> [Data]:
*** Begin section ***
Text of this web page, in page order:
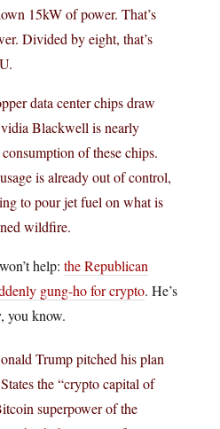
15kW of power. That’s
Divided by eight, that’s
data center chips draw
Blackwell is nearly
of these chips.
is already out of control,
to pour jet fuel on what is
wildfire.
help: the Republican
gung-ho for crypto. He’s
you know.
Trump pitched his plan
the “crypto capital of
superpower of the
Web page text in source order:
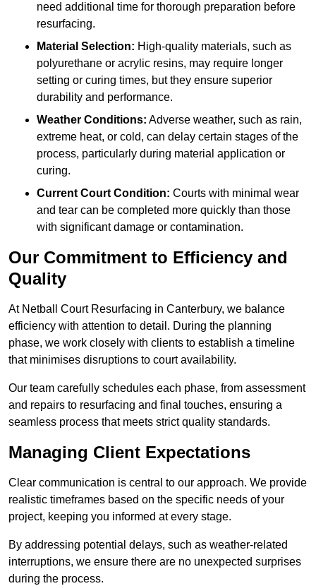
need additional time for thorough preparation before
resurfacing.
Material Selection: High-quality materials, such as
polyurethane or acrylic resins, may require longer
setting or curing times, but they ensure superior
durability and performance.
Weather Conditions: Adverse weather, such as rain,
extreme heat, or cold, can delay certain stages of the
process, particularly during material application or
curing.
Current Court Condition: Courts with minimal wear
and tear can be completed more quickly than those
with significant damage or contamination.
Our Commitment to Efficiency and
Quality
At Netball Court Resurfacing in Canterbury, we balance
efficiency with attention to detail. During the planning
phase, we work closely with clients to establish a timeline
that minimises disruptions to court availability.
Our team carefully schedules each phase, from assessment
and repairs to resurfacing and final touches, ensuring a
seamless process that meets strict quality standards.
Managing Client Expectations
Clear communication is central to our approach. We provide
realistic timeframes based on the specific needs of your
project, keeping you informed at every stage.
By addressing potential delays, such as weather-related
interruptions, we ensure there are no unexpected surprises
during the process.
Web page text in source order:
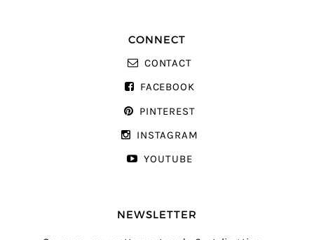
CONNECT
CONTACT
FACEBOOK
PINTEREST
INSTAGRAM
YOUTUBE
NEWSLETTER
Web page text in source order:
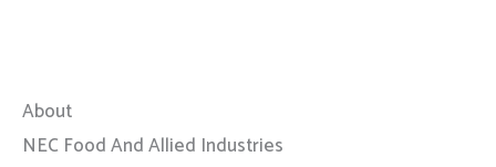
About
NEC Food And Allied Industries
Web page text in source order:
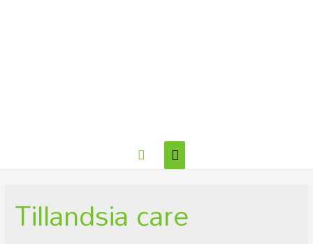
Tillandsia care
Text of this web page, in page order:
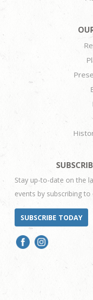
Stay up-to-date on the
events by subscribing
SUBSCRIBE TODAY
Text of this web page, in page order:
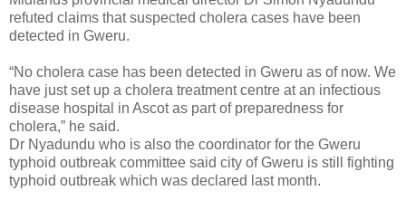
refuted claims that suspected cholera cases have been
detected in Gweru.
“No cholera case has been detected in Gweru as of now. We
have just set up a cholera treatment centre at an infectious
disease hospital in Ascot as part of preparedness for
cholera,” he said.
Dr Nyadundu who is also the coordinator for the Gweru
typhoid outbreak committee said city of Gweru is still fighting
typhoid outbreak which was declared last month.
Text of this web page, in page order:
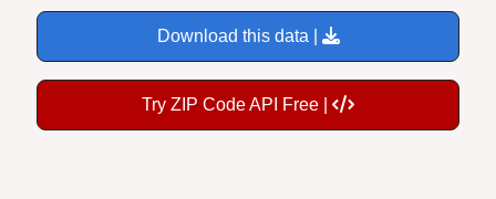
Download this data |
Try ZIP Code API Free |
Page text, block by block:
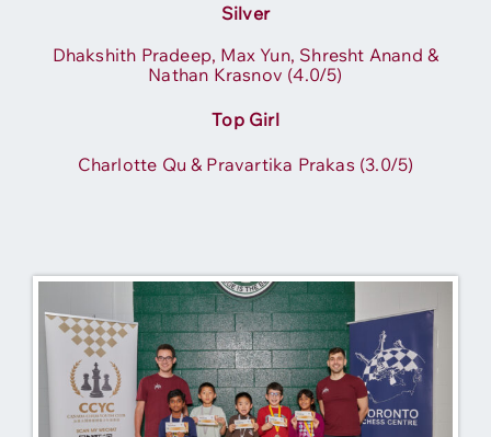
Silver
Dhakshith Pradeep, Max Yun, Shresht Anand &
Nathan Krasnov (4.0/5)
Top Girl
Charlotte Qu & Pravartika Prakas (3.0/5)
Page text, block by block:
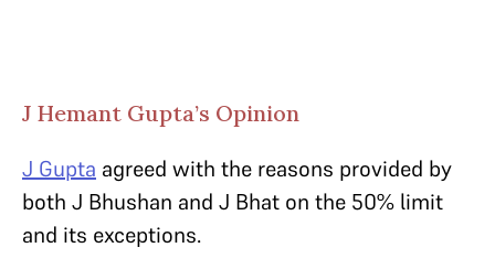
J Hemant Gupta’s Opinion
J Gupta agreed with the reasons provided by
both J Bhushan and J Bhat on the 50% limit
and its exceptions.
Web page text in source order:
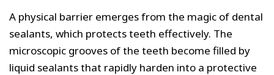
A physical barrier emerges from the magic of dental
sealants, which protects teeth effectively. The
microscopic grooves of the teeth become filled by
liquid sealants that rapidly harden into a protective
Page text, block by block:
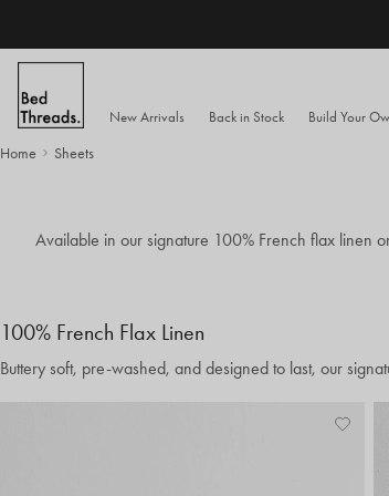
New Arrivals Back in Stock Build Your
Home Sheets
Available in our signature 100% French flax linen
100% French Flax Linen
Buttery soft, pre-washed, and designed to last, our
Add
View
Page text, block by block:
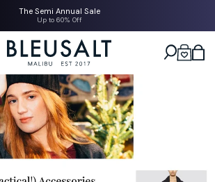
The Semi Annual Sale
Up to 60% Off
Bleusalt logo
Cart
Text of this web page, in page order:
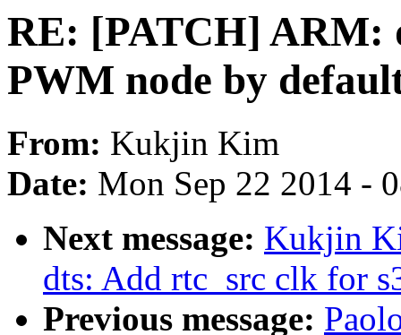
RE: [PATCH] ARM:
PWM node by
From: Kukjin Kim
Date: Mon Sep 22 2014 -
Next message: Kukjin
dts: Add rtc_src clk for
Previous message:
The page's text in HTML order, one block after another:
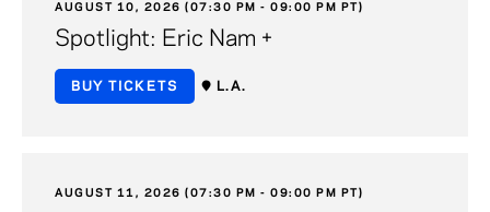
AUGUST 10, 2026 (07:30 PM - 09:00 PM PT)
Spotlight: Eric Nam +
BUY TICKETS L.A.
AUGUST 11, 2026 (07:30 PM - 09:00 PM PT)
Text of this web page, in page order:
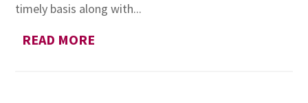
timely basis along with...
READ MORE
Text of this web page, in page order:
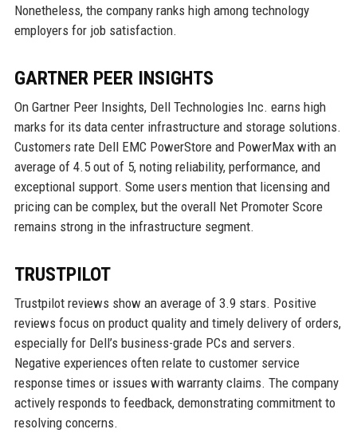
Nonetheless, the company ranks high among technology
employers for job satisfaction.
GARTNER PEER INSIGHTS
On Gartner Peer Insights, Dell Technologies Inc. earns high
marks for its data center infrastructure and storage solutions.
Customers rate Dell EMC PowerStore and PowerMax with an
average of 4.5 out of 5, noting reliability, performance, and
exceptional support. Some users mention that licensing and
pricing can be complex, but the overall Net Promoter Score
remains strong in the infrastructure segment.
TRUSTPILOT
Trustpilot reviews show an average of 3.9 stars. Positive
reviews focus on product quality and timely delivery of orders,
especially for Dell’s business-grade PCs and servers.
Negative experiences often relate to customer service
response times or issues with warranty claims. The company
actively responds to feedback, demonstrating commitment to
resolving concerns.
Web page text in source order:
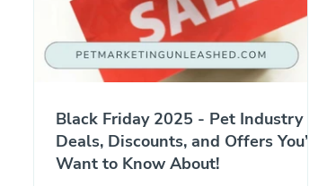
Black Friday 2025 - Pet Industry
Deals, Discounts, and Offers You’ll
Want to Know About!
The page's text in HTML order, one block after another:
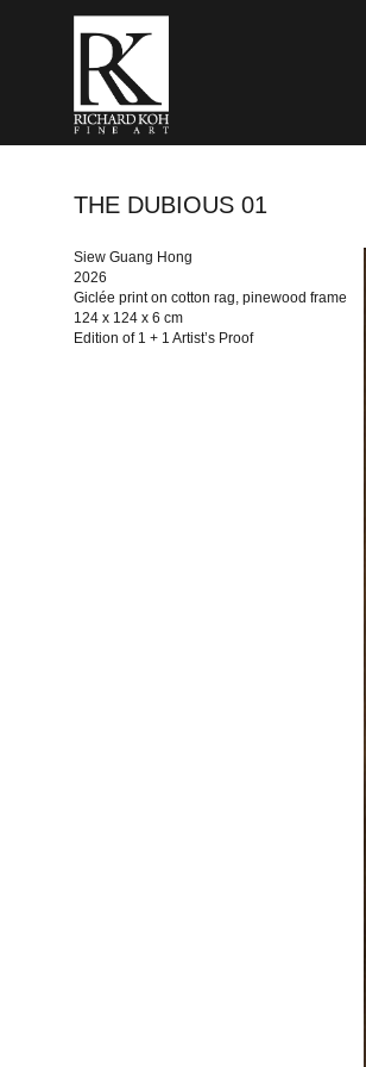
THE DUBIOUS 01
Siew Guang Hong
2026
Giclée print on cotton rag, pinewood frame
124 x 124 x 6 cm
Edition of 1 + 1 Artist’s Proof
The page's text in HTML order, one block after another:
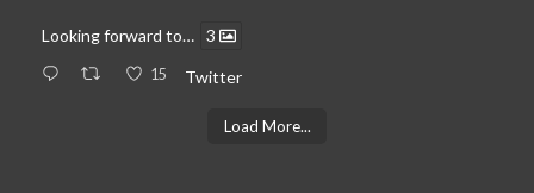
Looking forward to… 3
15 Twitter
Load More...
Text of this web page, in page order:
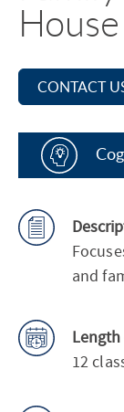
House
CONTACT
and
12
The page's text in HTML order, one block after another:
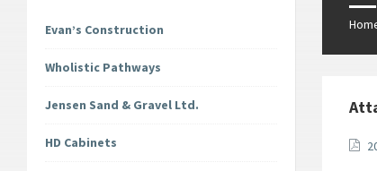
Evan’s Construction
Wholistic Pathways
Jensen Sand & Gravel Ltd.
HD Cabinets
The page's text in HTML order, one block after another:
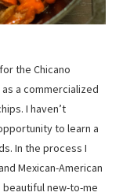
the Chicano
a commercialized
I haven’t
to learn a
In the process I
Mexican-American
beautiful new-to-me
*** End section ***
> [Exercise prompt]:
Your job is to copy every entry exactly. Omit the pictures.

> [Response]:
Text of this web page, in page order:
15kW of power. That’s
Divided by eight, that’s
data center chips draw
Blackwell is nearly
of these chips.
is already out of control,
to pour jet fuel on what is
wildfire.
help: the Republican
gung-ho for crypto. He’s
you know.
Trump pitched his plan
the “crypto capital of
superpower of the
Web page text in source order:
need additional time for thorough preparation before
resurfacing.
Material Selection: High-quality materials, such as
polyurethane or acrylic resins, may require longer
setting or curing times, but they ensure superior
durability and performance.
Weather Conditions: Adverse weather, such as rain,
extreme heat, or cold, can delay certain stages of the
process, particularly during material application or
curing.
Current Court Condition: Courts with minimal wear
and tear can be completed more quickly than those
with significant damage or contamination.
Our Commitment to Efficiency and
Quality
At Netball Court Resurfacing in Canterbury, we balance
efficiency with attention to detail. During the planning
phase, we work closely with clients to establish a timeline
that minimises disruptions to court availability.
Our team carefully schedules each phase, from assessment
and repairs to resurfacing and final touches, ensuring a
seamless process that meets strict quality standards.
Managing Client Expectations
Clear communication is central to our approach. We provide
realistic timeframes based on the specific needs of your
project, keeping you informed at every stage.
By addressing potential delays, such as weather-related
interruptions, we ensure there are no unexpected surprises
during the process.
Web page text in source order:
CONNECT
CONTACT
FACEBOOK
PINTEREST
INSTAGRAM
YOUTUBE
NEWSLETTER
Web page text in source order:
About
NEC Food And Allied Industries
Web page text in source order:
Tillandsia care
Text of this web page, in page order:
Stay up-to-date on the
events by subscribing
SUBSCRIBE TODAY
Text of this web page, in page order:
refuted claims that suspected cholera cases have been
detected in Gweru.
“No cholera case has been detected in Gweru as of now. We
have just set up a cholera treatment centre at an infectious
disease hospital in Ascot as part of preparedness for
cholera,” he said.
Dr Nyadundu who is also the coordinator for the Gweru
typhoid outbreak committee said city of Gweru is still fighting
typhoid outbreak which was declared last month.
Text of this web page, in page order:
Download this data |
Try ZIP Code API Free |
Page text, block by block:
Silver
Dhakshith Pradeep, Max Yun, Shresht Anand &
Nathan Krasnov (4.0/5)
Top Girl
Charlotte Qu & Pravartika Prakas (3.0/5)
Page text, block by block:
J Hemant Gupta’s Opinion
J Gupta agreed with the reasons provided by
both J Bhushan and J Bhat on the 50% limit
and its exceptions.
Web page text in source order:
A physical barrier emerges from the magic of dental
sealants, which protects teeth effectively. The
microscopic grooves of the teeth become filled by
liquid sealants that rapidly harden into a protective
Page text, block by block:
New Arrivals Back in Stock Build Your
Home Sheets
Available in our signature 100% French flax linen
100% French Flax Linen
Buttery soft, pre-washed, and designed to last, our
Add
View
Page text, block by block:
The Semi Annual Sale
Up to 60% Off
Bleusalt logo
Cart
Text of this web page, in page order:
RE: [PATCH] ARM:
PWM node by
From: Kukjin Kim
Date: Mon Sep 22 2014 -
Next message: Kukjin
dts: Add rtc_src clk for
Previous message:
The page's text in HTML order, one block after another:
AUGUST 10, 2026 (07:30 PM - 09:00 PM PT)
Spotlight: Eric Nam +
BUY TICKETS L.A.
AUGUST 11, 2026 (07:30 PM - 09:00 PM PT)
Text of this web page, in page order:
timely basis along with...
READ MORE
Text of this web page, in page order:
Nonetheless, the company ranks high among technology
employers for job satisfaction.
GARTNER PEER INSIGHTS
On Gartner Peer Insights, Dell Technologies Inc. earns high
marks for its data center infrastructure and storage solutions.
Customers rate Dell EMC PowerStore and PowerMax with an
average of 4.5 out of 5, noting reliability, performance, and
exceptional support. Some users mention that licensing and
pricing can be complex, but the overall Net Promoter Score
remains strong in the infrastructure segment.
TRUSTPILOT
Trustpilot reviews show an average of 3.9 stars. Positive
reviews focus on product quality and timely delivery of orders,
especially for Dell’s business-grade PCs and servers.
Negative experiences often relate to customer service
response times or issues with warranty claims. The company
actively responds to feedback, demonstrating commitment to
resolving concerns.
Web page text in source order:
Black Friday 2025 - Pet Industry
Deals, Discounts, and Offers You’ll
Want to Know About!
The page's text in HTML order, one block after another:
THE DUBIOUS 01
Siew Guang Hong
2026
Giclée print on cotton rag, pinewood frame
124 x 124 x 6 cm
Edition of 1 + 1 Artist’s Proof
The page's text in HTML order, one block after another:
Looking forward to… 3
15 Twitter
Load More...
Text of this web page, in page order:
House
CONTACT
and
12
The page's text in HTML order, one block after another:
Evan’s Construction
Wholistic Pathways
Jensen Sand & Gravel Ltd.
HD Cabinets
The page's text in HTML order, one block after another:
the Chicano
a commercialized
I haven’t
to learn a
In the process I
Mexican-American
beautiful new-to-me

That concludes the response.